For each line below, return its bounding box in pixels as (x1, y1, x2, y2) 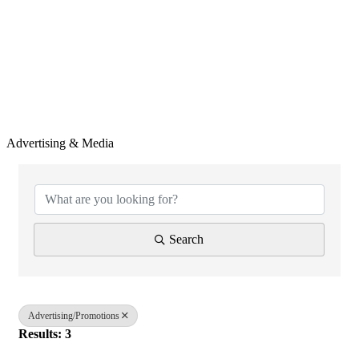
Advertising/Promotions (28, 310, 119, 321)
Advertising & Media (6, 136, 114, 150)
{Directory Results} (18, 151, 176, 172)
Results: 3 (18, 327, 71, 341)
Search (169, 232, 204, 246)
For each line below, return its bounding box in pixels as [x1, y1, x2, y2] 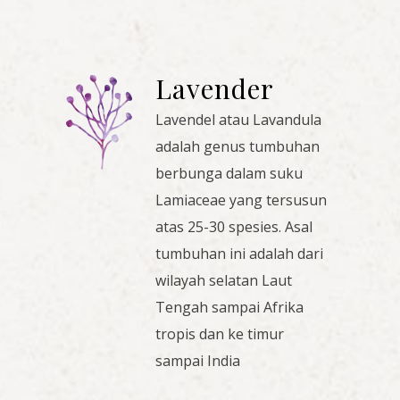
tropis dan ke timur [155, 324, 284, 345]
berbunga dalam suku [155, 163, 303, 184]
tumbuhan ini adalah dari [155, 244, 323, 264]
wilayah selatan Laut [155, 271, 292, 291]
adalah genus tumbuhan [155, 137, 320, 157]
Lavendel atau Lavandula [155, 110, 321, 130]
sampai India [155, 351, 240, 371]
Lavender [155, 71, 274, 107]
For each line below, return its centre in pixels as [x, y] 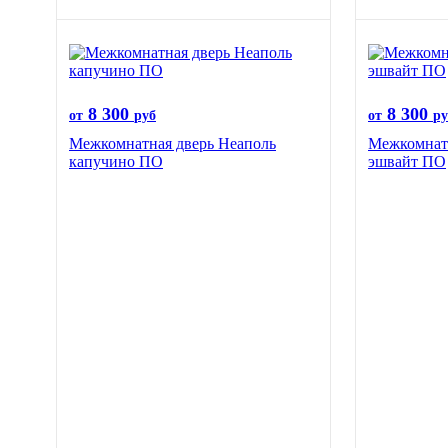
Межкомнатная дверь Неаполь [172, 143]
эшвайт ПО [407, 161]
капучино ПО [116, 161]
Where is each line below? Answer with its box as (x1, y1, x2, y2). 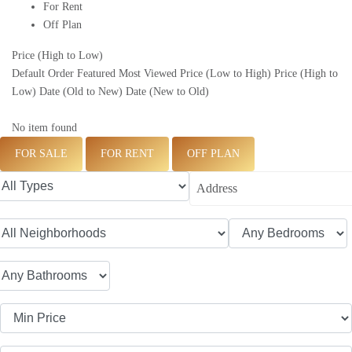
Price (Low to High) (180, 68, 271, 80)
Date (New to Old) (126, 86, 209, 98)
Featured (77, 68, 115, 80)
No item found (12, 122, 77, 134)
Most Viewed (119, 68, 177, 80)
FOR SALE (15, 148, 68, 160)
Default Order (12, 68, 74, 80)
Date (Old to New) (39, 86, 123, 98)
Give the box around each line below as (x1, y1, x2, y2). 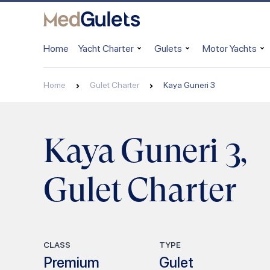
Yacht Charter (78, 42, 134, 54)
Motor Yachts (202, 42, 257, 54)
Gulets (154, 42, 182, 54)
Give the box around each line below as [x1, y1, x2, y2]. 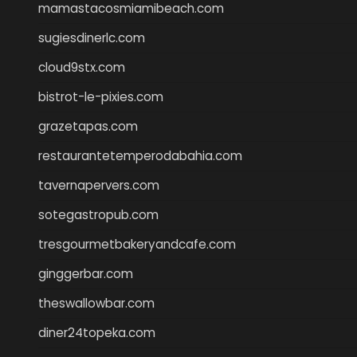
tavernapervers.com [38, 176, 159, 194]
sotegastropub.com [38, 206, 159, 223]
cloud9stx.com [38, 58, 125, 76]
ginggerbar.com [38, 265, 133, 282]
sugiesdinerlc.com [38, 29, 145, 46]
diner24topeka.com [38, 324, 155, 341]
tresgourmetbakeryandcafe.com [38, 235, 236, 253]
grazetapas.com [38, 117, 138, 135]
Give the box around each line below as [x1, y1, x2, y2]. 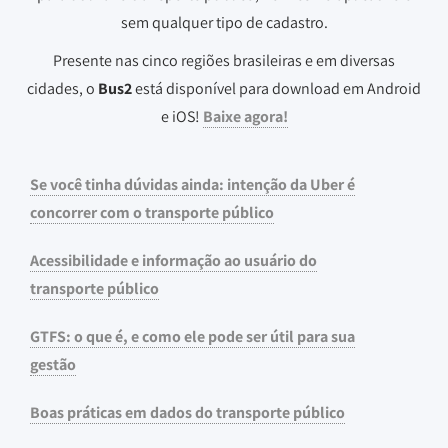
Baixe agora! [202, 106, 288, 127]
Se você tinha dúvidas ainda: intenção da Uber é [30, 174, 355, 195]
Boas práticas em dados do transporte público [30, 402, 345, 423]
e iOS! [160, 106, 203, 127]
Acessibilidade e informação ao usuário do [30, 250, 317, 271]
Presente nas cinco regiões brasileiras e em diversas [53, 50, 395, 71]
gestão [30, 354, 76, 375]
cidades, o [27, 78, 98, 99]

============

> Exercise details:
Only the lines from the one that contains "sugiesdinerlc.com [38, 29, 145, 46]" through the last line of the records may appear in the answer, retyped exactly and with no pictures.

> Solution for this task:
sugiesdinerlc.com [38, 29, 145, 46]
diner24topeka.com [38, 324, 155, 341]
tresgourmetbakeryandcafe.com [38, 235, 236, 253]
grazetapas.com [38, 117, 138, 135]
Give the box around each line below as [x1, y1, x2, y2]. 
Baixe agora! [202, 106, 288, 127]
Se você tinha dúvidas ainda: intenção da Uber é [30, 174, 355, 195]
Boas práticas em dados do transporte público [30, 402, 345, 423]
e iOS! [160, 106, 203, 127]
Acessibilidade e informação ao usuário do [30, 250, 317, 271]
Presente nas cinco regiões brasileiras e em diversas [53, 50, 395, 71]
gestão [30, 354, 76, 375]
cidades, o [27, 78, 98, 99]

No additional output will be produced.